> Task details
Transcribe, exactly and without pictures, the lines below from the line with "Dense Prediction Tasks" to the line with "虽然此行未能达到方源的本来目的，但方源对付影宗的决意。反而更加坚决。 [4, 90, 248, 101]", both ends included, and no others.

---------- Data to examine ----------

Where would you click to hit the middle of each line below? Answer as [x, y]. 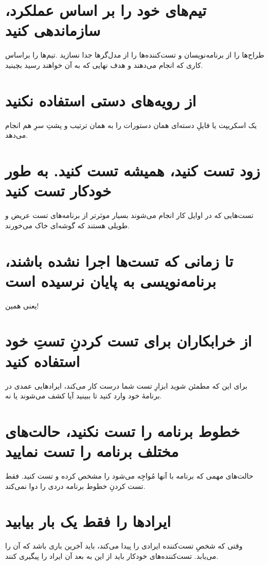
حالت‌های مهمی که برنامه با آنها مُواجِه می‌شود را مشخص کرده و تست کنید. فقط [129, 476]
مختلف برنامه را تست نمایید [92, 451]
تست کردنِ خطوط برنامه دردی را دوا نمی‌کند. [75, 486]
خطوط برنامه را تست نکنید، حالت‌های [123, 431]
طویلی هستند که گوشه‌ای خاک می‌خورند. [68, 225]
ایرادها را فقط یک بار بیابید [88, 521]
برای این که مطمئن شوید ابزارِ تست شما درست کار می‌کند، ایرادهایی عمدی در [126, 385]
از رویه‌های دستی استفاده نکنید [101, 100]
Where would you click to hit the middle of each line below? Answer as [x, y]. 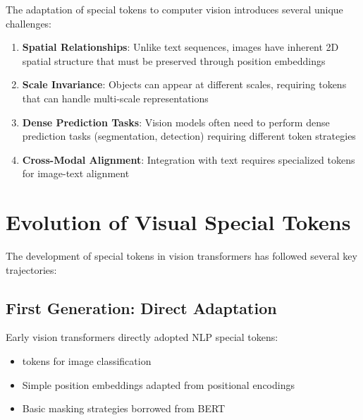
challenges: [29, 23]
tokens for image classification [87, 361]
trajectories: [31, 269]
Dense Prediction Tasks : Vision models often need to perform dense [176, 122]
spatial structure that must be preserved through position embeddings [174, 60]
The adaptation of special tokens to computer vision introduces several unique [174, 9]
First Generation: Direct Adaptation [141, 307]
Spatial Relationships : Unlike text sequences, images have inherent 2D [180, 47]
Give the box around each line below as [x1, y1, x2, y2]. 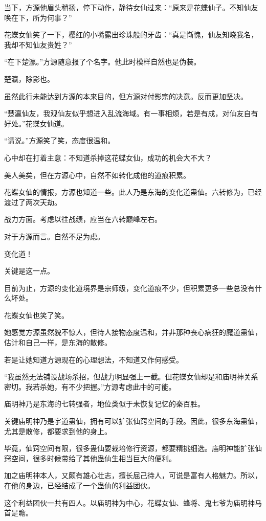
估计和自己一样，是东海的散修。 [4, 337, 112, 348]
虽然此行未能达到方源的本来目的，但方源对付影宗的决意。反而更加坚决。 [4, 90, 248, 101]
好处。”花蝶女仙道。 [4, 118, 69, 128]
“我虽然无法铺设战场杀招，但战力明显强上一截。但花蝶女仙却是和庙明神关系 [4, 371, 258, 382]
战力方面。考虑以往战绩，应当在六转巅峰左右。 [4, 214, 162, 224]
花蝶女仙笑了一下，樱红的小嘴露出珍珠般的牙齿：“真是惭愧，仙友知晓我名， [4, 29, 258, 40]
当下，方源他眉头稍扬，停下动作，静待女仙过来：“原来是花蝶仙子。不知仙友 [4, 2, 258, 12]
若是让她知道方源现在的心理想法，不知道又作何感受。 [4, 354, 183, 365]
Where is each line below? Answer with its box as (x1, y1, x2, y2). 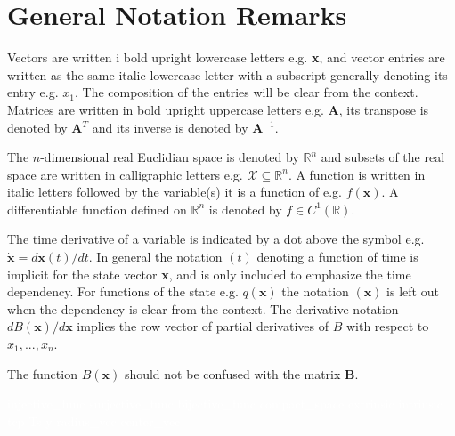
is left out (386, 282, 439, 301)
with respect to (345, 317, 429, 335)
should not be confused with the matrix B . (124, 364, 359, 383)
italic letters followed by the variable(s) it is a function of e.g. (7, 182, 342, 201)
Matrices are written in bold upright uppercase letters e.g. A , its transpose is (7, 100, 429, 118)
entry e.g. (7, 83, 59, 101)
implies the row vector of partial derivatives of (77, 317, 329, 335)
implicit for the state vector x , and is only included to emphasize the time (7, 264, 411, 283)
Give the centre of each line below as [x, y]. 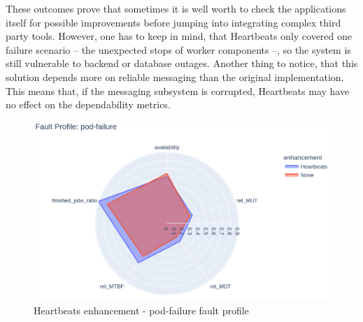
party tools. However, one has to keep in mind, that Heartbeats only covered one [179, 36]
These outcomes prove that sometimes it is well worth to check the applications [176, 8]
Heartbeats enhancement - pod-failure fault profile [141, 310]
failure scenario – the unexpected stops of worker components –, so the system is [178, 49]
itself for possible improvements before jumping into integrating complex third [173, 22]
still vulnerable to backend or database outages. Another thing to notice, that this [182, 63]
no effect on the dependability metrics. [88, 104]
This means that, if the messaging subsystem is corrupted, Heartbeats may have [178, 90]

----------

> Exercise answer
Dense Prediction Tasks : Vision models often need to perform dense [176, 122]
spatial structure that must be preserved through position embeddings [174, 60]
The adaptation of special tokens to computer vision introduces several unique [174, 9]
First Generation: Direct Adaptation [141, 307]
Spatial Relationships : Unlike text sequences, images have inherent 2D [180, 47]
Give the box around each line below as [x1, y1, x2, y2]. 
估计和自己一样，是东海的散修。 [4, 337, 112, 348]
虽然此行未能达到方源的本来目的，但方源对付影宗的决意。反而更加坚决。 [4, 90, 248, 101]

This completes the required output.